Although sickle cell disease is still described as a monogenic, single gene condition, many genetic and environmental factors likely modify its phenotype (Chui & Dover, 2001;
Quinn & Miller, 2004). As the knowledge of genomics increases, the molecular genetic context in which to understand sickle cell disease will evolve (Buchanan et al., 2004),
and the interaction of genes and the environment will most
likely be considered more complex than a Mendelian or single gene inheritance pattern (Nadeau, 2005).
Understanding the Complexity of Genetic Conditions
The Human Genome Project is the foundation of a new
frontier in health care. Gradually, scientists are identifying
what genes are related to what diseases and where they are
located in the human genome. Health education will be different if genetic risk factors coupled in some instances with
environmental exposures are known and reframe how disease management is implemented. If a child or family is considered high risk for a certain condition, or if a screening test
is positive while the person remains in the presymptomatic
phase, then more expanded definitive testing is necessary
and follow-up is tailored to the test results and the risk profile. For example, testing for cystic fibrosis can include an
expanded 25-mutation panel that has the capacity to distinguish among 47 different mutations (Gilbert, 2001). The
specificity of identification of the type CF an individual is
at risk for or has will assist in getting a more individualized
plan of care. For example, Fragile X that can be detected by
karyotyping or use of the Southern Blot Test. To identify the
exact mutation, polymerase chain reaction assay is needed
(Houdayer et al., 2002).
Conclusions
The overarching clinical implications of current genetic
knowledge center on the health professional’s ability to integrate genetic breakthroughs and knowledge into practice.
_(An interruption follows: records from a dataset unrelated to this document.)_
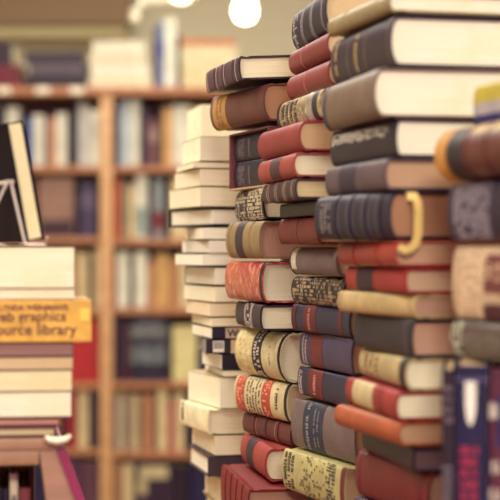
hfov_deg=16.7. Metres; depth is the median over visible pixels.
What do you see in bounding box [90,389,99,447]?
book
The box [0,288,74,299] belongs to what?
paperback book
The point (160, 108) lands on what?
paperback book
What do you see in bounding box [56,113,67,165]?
paperback book
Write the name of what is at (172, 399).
book
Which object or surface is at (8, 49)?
book
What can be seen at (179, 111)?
paperback book
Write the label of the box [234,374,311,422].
book
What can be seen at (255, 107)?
book
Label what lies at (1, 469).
book
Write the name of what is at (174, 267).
paperback book
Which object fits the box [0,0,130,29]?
trim
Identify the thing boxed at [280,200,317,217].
book
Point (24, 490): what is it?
book
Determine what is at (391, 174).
book
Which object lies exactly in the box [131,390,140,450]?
book
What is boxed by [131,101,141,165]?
paperback book
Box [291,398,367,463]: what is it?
book
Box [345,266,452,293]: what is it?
book
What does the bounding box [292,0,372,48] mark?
book
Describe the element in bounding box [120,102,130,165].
book
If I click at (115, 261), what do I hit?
book
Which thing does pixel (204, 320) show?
paperback book
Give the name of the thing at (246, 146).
book
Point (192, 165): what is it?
paperback book
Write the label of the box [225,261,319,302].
book
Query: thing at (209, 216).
book
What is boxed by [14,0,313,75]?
wall
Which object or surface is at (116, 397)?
book
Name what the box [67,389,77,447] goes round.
paperback book
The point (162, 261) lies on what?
paperback book
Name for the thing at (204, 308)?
paperback book
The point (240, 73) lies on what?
book
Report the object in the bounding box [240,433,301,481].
book
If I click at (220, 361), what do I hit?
paperback book
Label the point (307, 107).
book
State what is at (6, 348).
paperback book
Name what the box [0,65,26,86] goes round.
book
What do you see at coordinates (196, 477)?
book
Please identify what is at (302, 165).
book
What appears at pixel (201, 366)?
book
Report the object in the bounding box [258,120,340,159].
book
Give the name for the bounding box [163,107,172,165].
book
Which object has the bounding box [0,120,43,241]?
book
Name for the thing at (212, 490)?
book
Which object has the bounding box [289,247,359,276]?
book
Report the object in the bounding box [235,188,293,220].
book
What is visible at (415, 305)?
book
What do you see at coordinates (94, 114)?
paperback book
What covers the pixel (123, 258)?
paperback book
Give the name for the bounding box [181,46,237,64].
book
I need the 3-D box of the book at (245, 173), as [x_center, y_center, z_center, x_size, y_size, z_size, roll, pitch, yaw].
[0.057,-0.102,2.273,0.116,0.035,0.172,0,0,-16]
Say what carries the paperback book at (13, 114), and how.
on the bookcase
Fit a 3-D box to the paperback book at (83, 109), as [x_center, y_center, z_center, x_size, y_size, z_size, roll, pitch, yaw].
[-0.591,-0.407,6.104,0.036,0.220,0.150,0,0,0]
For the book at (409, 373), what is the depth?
1.67 m
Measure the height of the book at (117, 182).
0.213 m
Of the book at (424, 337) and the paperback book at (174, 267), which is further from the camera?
the paperback book at (174, 267)
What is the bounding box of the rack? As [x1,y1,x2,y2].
[0,426,84,499]
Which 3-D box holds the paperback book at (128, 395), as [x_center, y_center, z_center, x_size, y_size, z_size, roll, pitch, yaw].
[-0.434,0.615,6.096,0.018,0.196,0.150,0,0,0]
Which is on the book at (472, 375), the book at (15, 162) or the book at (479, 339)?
the book at (479, 339)
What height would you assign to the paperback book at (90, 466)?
0.217 m
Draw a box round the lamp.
[129,0,199,22]
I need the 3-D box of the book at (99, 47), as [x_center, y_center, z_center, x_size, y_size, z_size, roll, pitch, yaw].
[-0.462,-0.718,6.115,0.191,0.045,0.170,0,0,0]
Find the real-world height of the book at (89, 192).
0.196 m
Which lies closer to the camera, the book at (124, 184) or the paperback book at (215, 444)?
the paperback book at (215, 444)
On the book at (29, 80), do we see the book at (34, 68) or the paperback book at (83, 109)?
the book at (34, 68)
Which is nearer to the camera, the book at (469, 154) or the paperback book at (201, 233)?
the book at (469, 154)
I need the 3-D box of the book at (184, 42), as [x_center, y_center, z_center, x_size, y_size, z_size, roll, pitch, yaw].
[-0.146,-0.736,6.115,0.194,0.024,0.170,0,0,0]
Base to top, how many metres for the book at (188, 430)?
0.189 m
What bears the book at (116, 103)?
on the bookcase
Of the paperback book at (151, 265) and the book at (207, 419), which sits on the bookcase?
the paperback book at (151, 265)
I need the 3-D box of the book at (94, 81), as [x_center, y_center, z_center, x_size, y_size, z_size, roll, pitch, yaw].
[-0.459,-0.597,6.115,0.226,0.041,0.170,0,0,0]
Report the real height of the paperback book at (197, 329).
0.016 m
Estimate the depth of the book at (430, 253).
1.68 m
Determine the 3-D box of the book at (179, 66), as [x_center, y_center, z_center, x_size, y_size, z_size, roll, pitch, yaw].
[-0.254,-0.669,6.105,0.011,0.187,0.150,0,0,0]
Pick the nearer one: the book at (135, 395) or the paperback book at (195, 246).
the paperback book at (195, 246)
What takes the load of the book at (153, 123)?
on the bookcase
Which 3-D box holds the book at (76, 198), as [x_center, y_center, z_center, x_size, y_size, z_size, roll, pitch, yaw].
[-0.615,-0.118,6.095,0.013,0.143,0.151,0,0,0]
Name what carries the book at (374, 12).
on the book at (399, 41)
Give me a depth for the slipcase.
2.34 m
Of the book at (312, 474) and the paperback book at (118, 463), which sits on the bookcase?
the paperback book at (118, 463)
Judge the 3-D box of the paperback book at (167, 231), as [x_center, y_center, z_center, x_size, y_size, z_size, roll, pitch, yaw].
[-0.294,-0.125,6.103,0.022,0.171,0.150,0,0,0]
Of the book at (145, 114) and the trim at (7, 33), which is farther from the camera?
the trim at (7, 33)
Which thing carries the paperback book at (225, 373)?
on the paperback book at (206, 387)
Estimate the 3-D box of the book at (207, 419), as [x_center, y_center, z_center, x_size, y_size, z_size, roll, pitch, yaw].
[-0.026,0.248,2.546,0.123,0.036,0.165,0,0,-16]
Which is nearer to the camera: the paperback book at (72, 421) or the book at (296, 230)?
the book at (296, 230)
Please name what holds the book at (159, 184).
on the bookcase
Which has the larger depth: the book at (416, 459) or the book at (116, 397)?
the book at (116, 397)
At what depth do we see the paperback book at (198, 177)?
2.46 m
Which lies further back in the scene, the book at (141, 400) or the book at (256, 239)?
the book at (141, 400)
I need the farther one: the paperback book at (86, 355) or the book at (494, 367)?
the paperback book at (86, 355)
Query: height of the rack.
0.261 m
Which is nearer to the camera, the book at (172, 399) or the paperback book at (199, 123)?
the paperback book at (199, 123)
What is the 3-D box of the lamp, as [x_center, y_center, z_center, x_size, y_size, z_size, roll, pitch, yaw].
[-0.260,-1.122,5.203,0.221,0.854,0.118,0,0,0]
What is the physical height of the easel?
0.069 m
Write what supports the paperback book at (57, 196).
on the bookcase
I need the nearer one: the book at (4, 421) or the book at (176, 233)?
the book at (4, 421)
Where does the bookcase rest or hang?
on the floor
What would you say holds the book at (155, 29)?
on the bookcase
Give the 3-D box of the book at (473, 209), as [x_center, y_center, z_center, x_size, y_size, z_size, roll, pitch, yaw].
[0.286,-0.035,1.515,0.159,0.054,0.200,0,0,-15]
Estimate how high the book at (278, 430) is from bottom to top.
0.030 m
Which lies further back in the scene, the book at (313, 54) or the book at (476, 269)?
the book at (313, 54)
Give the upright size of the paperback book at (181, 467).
0.203 m
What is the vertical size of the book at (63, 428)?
0.192 m
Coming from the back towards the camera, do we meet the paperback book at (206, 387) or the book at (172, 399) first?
the book at (172, 399)
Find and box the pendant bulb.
[233,0,256,23]
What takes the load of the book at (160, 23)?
on the bookcase
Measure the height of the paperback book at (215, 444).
0.030 m
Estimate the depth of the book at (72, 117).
6.02 m
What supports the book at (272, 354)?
on the book at (273, 398)
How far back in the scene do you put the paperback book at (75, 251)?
6.03 m
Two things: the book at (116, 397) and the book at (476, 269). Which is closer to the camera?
the book at (476, 269)
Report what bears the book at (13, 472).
in the rack
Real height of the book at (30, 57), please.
0.038 m
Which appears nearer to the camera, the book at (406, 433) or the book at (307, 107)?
the book at (406, 433)
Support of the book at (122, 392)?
on the bookcase
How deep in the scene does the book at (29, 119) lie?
6.03 m
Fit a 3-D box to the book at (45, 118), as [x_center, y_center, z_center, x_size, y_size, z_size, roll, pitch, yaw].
[-0.723,-0.384,6.095,0.011,0.174,0.151,0,0,0]
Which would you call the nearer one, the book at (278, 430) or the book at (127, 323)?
the book at (278, 430)
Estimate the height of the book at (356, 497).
0.090 m
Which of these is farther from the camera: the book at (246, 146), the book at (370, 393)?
the book at (246, 146)
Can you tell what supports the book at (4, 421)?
on the book at (5, 431)
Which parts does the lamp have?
arm, bulb
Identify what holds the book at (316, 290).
on the book at (330, 320)
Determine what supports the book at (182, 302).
on the bookcase
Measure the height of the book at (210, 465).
0.029 m
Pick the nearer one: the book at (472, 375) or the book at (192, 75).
the book at (472, 375)
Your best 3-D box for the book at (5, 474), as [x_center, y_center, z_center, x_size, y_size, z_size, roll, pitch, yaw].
[-0.267,0.342,1.855,0.007,0.185,0.161,0,0,-8]
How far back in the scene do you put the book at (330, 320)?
2.02 m
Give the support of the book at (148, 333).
on the bookcase
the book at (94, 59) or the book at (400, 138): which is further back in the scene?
the book at (94, 59)
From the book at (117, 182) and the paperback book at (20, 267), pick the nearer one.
the paperback book at (20, 267)
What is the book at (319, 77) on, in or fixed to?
on the book at (307, 107)
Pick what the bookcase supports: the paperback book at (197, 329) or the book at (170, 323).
the book at (170, 323)
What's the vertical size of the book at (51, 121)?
0.171 m
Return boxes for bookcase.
[0,87,288,499]
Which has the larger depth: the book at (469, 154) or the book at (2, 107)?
the book at (2, 107)
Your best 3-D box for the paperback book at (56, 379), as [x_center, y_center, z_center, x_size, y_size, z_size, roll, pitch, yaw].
[-0.303,0.134,1.808,0.220,0.021,0.150,0,0,-9]
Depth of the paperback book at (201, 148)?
2.46 m
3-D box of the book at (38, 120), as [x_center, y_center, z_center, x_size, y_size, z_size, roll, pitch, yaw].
[-0.750,-0.388,6.096,0.036,0.182,0.153,0,0,0]
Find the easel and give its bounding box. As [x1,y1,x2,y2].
[0,180,48,245]
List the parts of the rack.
panel, panel
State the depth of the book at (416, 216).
1.68 m
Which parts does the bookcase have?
shelf, shelf, shelf, shelf, shelf, panel, shelf, shelf, shelf, shelf, shelf
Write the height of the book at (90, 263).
0.164 m
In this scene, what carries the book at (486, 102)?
on the book at (469, 154)
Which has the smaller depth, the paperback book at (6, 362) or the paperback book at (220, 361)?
the paperback book at (6, 362)
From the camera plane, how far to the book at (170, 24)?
6.03 m
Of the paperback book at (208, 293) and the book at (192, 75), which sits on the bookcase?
the book at (192, 75)
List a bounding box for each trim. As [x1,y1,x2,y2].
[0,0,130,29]
[0,26,127,41]
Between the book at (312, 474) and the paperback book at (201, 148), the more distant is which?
the paperback book at (201, 148)
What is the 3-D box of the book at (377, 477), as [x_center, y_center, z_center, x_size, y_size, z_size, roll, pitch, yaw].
[0.219,0.243,1.778,0.158,0.049,0.205,0,0,-16]
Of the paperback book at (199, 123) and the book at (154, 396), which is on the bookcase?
the book at (154, 396)
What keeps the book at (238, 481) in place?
on the book
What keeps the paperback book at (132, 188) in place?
on the bookcase
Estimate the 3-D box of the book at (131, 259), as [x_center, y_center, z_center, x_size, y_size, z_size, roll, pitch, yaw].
[-0.420,0.117,6.106,0.015,0.174,0.151,0,0,0]
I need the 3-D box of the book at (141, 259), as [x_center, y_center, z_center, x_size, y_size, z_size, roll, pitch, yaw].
[-0.387,0.106,6.095,0.045,0.196,0.154,0,0,0]
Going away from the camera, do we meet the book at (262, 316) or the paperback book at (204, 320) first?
the book at (262, 316)
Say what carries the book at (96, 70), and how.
on the book at (94, 81)
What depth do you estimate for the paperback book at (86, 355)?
6.03 m
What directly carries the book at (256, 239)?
on the book at (258, 281)
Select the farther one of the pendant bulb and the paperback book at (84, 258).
the paperback book at (84, 258)
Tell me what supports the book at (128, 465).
on the bookcase
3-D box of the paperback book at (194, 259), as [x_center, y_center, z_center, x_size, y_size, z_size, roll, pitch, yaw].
[-0.035,0.014,2.546,0.120,0.018,0.165,0,0,-16]
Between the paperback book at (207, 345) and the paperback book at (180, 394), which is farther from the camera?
the paperback book at (180, 394)
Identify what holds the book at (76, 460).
on the bookcase
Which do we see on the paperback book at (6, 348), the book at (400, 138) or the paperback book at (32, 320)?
the paperback book at (32, 320)
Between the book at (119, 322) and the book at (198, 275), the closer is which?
the book at (198, 275)
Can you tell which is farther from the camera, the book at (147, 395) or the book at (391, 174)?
the book at (147, 395)
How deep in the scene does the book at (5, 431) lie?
1.75 m
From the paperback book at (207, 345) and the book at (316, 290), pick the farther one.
the paperback book at (207, 345)
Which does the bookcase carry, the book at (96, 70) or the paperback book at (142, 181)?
the paperback book at (142, 181)
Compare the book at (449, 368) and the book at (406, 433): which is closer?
the book at (449, 368)
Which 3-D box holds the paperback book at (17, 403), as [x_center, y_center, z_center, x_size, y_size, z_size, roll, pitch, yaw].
[-0.304,0.159,1.808,0.220,0.025,0.150,0,0,-9]
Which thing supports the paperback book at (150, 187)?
on the bookcase
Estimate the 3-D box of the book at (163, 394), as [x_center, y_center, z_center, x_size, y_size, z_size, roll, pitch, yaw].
[-0.310,0.604,6.095,0.039,0.217,0.153,0,0,0]
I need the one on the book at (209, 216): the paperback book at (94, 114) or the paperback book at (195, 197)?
the paperback book at (195, 197)
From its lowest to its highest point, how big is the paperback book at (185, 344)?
0.196 m
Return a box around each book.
[0,41,18,64]
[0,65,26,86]
[0,105,6,123]
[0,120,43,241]
[0,247,73,287]
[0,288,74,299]
[0,296,90,341]
[0,342,72,355]
[0,356,72,369]
[0,369,71,391]
[0,391,70,416]
[0,416,61,425]
[0,425,56,436]
[0,469,1,499]
[3,469,8,499]
[6,107,23,122]
[9,465,17,499]
[17,469,30,499]
[24,75,88,86]
[25,52,88,65]
[27,117,32,165]
[29,63,90,75]
[33,115,45,165]
[34,181,38,204]
[34,465,43,499]
[39,178,77,236]
[44,117,47,165]
[48,118,55,165]
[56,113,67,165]
[60,416,66,447]
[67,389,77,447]
[68,113,77,165]
[69,455,83,489]
[72,319,99,381]
[74,250,80,295]
[75,197,78,236]
[78,104,91,165]
[78,252,90,298]
[78,389,91,447]
[79,182,99,236]
[82,457,99,499]
[89,54,150,66]
[89,76,152,86]
[89,262,92,308]
[90,110,99,165]
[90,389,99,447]
[91,65,152,75]
[93,41,148,53]
[93,248,99,308]
[114,101,119,165]
[114,179,122,238]
[114,260,116,307]
[114,316,126,380]
[114,392,118,450]
[114,458,124,499]
[117,252,131,307]
[119,388,126,450]
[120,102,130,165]
[121,181,130,238]
[123,458,133,499]
[125,320,129,380]
[125,392,131,450]
[129,185,135,238]
[130,258,133,307]
[130,315,168,381]
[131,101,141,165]
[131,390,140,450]
[134,252,149,307]
[134,458,175,499]
[136,175,149,238]
[139,398,142,450]
[140,109,150,165]
[143,390,153,450]
[148,185,153,238]
[148,262,154,307]
[149,119,158,165]
[152,392,156,450]
[153,27,157,86]
[154,179,164,238]
[155,254,171,307]
[157,388,169,450]
[158,21,163,86]
[159,107,162,165]
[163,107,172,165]
[164,18,177,86]
[164,191,170,238]
[168,320,173,380]
[169,187,241,208]
[169,207,253,227]
[169,397,174,450]
[171,179,186,238]
[171,258,178,307]
[173,105,190,165]
[173,324,197,380]
[174,169,228,189]
[175,253,281,265]
[175,388,185,450]
[175,461,188,499]
[176,162,228,172]
[177,35,181,86]
[179,265,191,307]
[180,400,247,433]
[181,39,235,45]
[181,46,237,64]
[182,65,219,86]
[182,136,228,164]
[182,240,227,252]
[184,284,246,301]
[185,266,226,285]
[185,394,192,450]
[186,227,227,239]
[186,300,236,316]
[187,104,243,140]
[188,370,236,408]
[189,444,246,476]
[189,459,206,499]
[192,314,246,326]
[192,323,244,338]
[192,428,245,455]
[198,336,205,369]
[200,336,235,353]
[202,351,240,369]
[203,475,220,499]
[205,365,248,376]
[206,55,294,92]
[210,83,290,130]
[221,464,307,499]
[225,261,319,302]
[226,221,338,258]
[234,130,266,162]
[234,159,266,187]
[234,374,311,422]
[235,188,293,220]
[235,301,303,330]
[235,327,308,382]
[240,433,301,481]
[242,412,296,446]
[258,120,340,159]
[258,152,339,183]
[262,178,332,203]
[277,88,327,127]
[278,217,384,243]
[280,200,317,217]
[282,448,364,499]
[287,60,336,99]
[289,34,342,74]
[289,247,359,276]
[291,276,354,306]
[291,304,355,337]
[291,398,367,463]
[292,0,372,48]
[297,366,367,404]
[299,332,363,375]
[314,191,451,253]
[322,67,499,130]
[325,158,473,195]
[327,0,499,37]
[330,118,474,166]
[331,15,499,84]
[334,404,441,446]
[337,239,499,266]
[337,290,458,318]
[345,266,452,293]
[345,377,441,420]
[353,313,476,357]
[354,496,372,499]
[355,450,441,499]
[359,348,469,390]
[362,433,441,472]
[434,121,499,181]
[442,359,455,499]
[447,180,499,241]
[451,320,499,361]
[452,246,499,321]
[455,356,488,499]
[473,82,499,124]
[488,361,499,499]
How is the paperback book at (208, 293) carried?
on the paperback book at (204, 308)
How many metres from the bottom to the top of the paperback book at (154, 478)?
0.224 m
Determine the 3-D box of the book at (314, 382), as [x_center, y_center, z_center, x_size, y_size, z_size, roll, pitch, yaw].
[0.165,0.163,2.049,0.165,0.035,0.205,0,0,-15]
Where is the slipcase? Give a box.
[229,126,278,190]
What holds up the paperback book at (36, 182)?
on the bookcase
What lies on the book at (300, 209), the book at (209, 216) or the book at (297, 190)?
the book at (297, 190)
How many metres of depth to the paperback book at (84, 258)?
6.02 m
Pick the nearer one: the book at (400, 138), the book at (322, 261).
the book at (400, 138)
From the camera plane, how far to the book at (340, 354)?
2.01 m
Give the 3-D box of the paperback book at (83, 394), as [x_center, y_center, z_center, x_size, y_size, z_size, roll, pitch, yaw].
[-0.592,0.599,6.102,0.038,0.206,0.150,0,0,0]
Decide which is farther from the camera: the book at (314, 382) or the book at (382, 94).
the book at (314, 382)
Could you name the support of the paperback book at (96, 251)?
on the bookcase
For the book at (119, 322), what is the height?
0.224 m
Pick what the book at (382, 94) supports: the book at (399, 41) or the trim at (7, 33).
the book at (399, 41)
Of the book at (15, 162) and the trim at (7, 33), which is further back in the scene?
the trim at (7, 33)
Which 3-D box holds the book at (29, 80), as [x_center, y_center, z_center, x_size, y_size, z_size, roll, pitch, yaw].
[-0.688,-0.598,6.115,0.226,0.045,0.170,0,0,0]
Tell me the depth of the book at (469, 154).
1.52 m
This is accomplished through making appropriate genetic
referral resources for screening, testing, and follow-up, as
the examples of Usher syndrome and sickle cell disease
indicate.
The National Coalition for Health Professional Education in Genetics (2004) has developed core competencies
for health professional’s education. In the case of child and
family care these guiding principles pertain to the need to
understand the genetic risk factors for common pediatric
conditions, know what the effect of the course of screening,
diagnosis, and treatment has on the child and family, and recognize when a referral should be made for genetic counseling
and specialized follow-up. None of this can happen without
a working knowledge of genetics and genomics.